While in college almost 25 years ago, I vowed never again to read a book that talks about pulling balls from urns: i.e., no more probability books. But, since this book is used in a required course for a degree program I was reading through (Florida State University's (FSU's) STA 4442: "Introductory Probability I" course, required for their Computer Science degree), I decided to try the subject again. I should have listened to myself and stayed away. I managed to get through the first four chapters before having to put the book away. There are just too many assumptions of knowledge and leaps of logic over vast quantities of missing steps for me to work my way through the book on my own. This is especially bad, since the Preface states:

"This book is intended as an elementary introduction to the theory of probability for students in mathematics, statistics, engineering, and the sciences (including computer science, the social sciences and management science) who posses the prerequisite knowledge of elementary calculus."

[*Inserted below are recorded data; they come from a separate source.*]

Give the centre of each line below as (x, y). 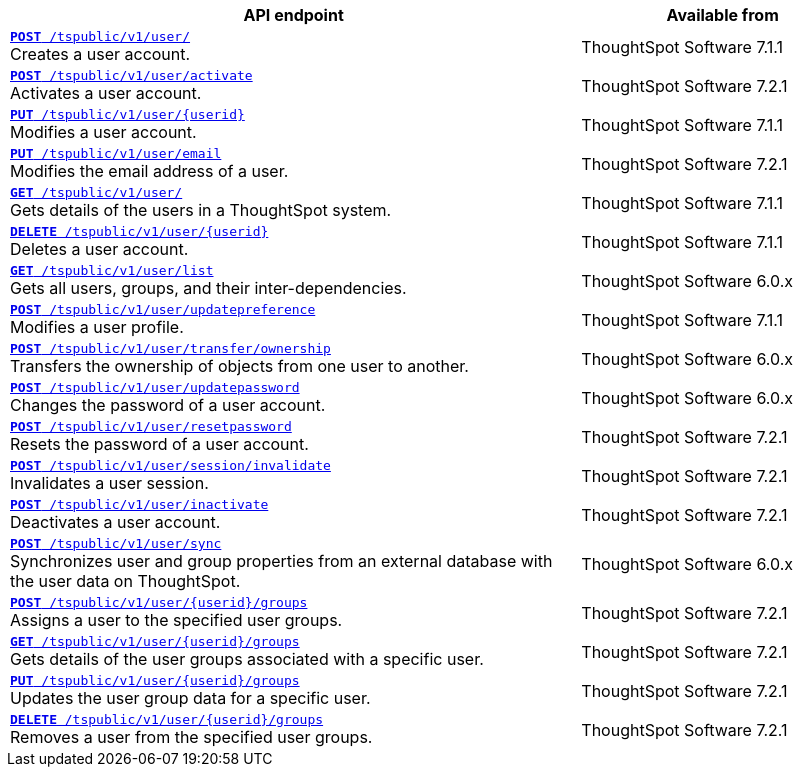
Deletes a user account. (99, 249)
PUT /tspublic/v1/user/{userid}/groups (155, 680)
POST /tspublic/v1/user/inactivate (139, 504)
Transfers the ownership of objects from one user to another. (239, 366)
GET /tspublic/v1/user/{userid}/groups (155, 641)
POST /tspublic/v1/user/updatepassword (155, 387)
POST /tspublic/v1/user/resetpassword (151, 426)
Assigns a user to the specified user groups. (176, 620)

The first use of that word, "elementary," above, definitely doesn't belong there. Also, I shudder to think of the reaction of people in the social and management sciences who end up in a course using this book. On a more constructive note, I'd add to the prerequisites a *heavy* grounding in discrete math.

To add a bit more information to the raw data of these reviews, I've mapped the universe of all possible readers of this book onto a set of x-y axes. Let the x-axis run from "non-Math-types" up through "Math-types." Let they y-axis go from "non-geniuses" up through "geniuses:"

- Quadrant I: genius Math-types. This group, along with the Quadrant IIs, has a chance at getting something useful out of the book. It's fairly evenly divided between theory and application, but I'd say the emphasis appears to lean slightly towards using probability theory over proving it (only slightly, mind you). Everything, however, starts out with the theory and with proofs. The problem is that the proofs are missing the majority of their steps and require quite a bit of mathematical knowledge and bashing one's head onto the table to get through. Quadrant Is will probably have the least trouble with this.

- Quadrant II: genius non-Math-types. Like the Quadrant Is, above, these people have a chance at getting something useful out of the book. Though there is quite a bit of theory present, it's also coupled with quite a lot of applications via the examples (several for each theoretical blurb). Since there are so many steps missing from both the proofs and the examples, those on the "genius" side of the coordinate system are the ones most likely to have a chance at forcing themselves through the material to actual understanding.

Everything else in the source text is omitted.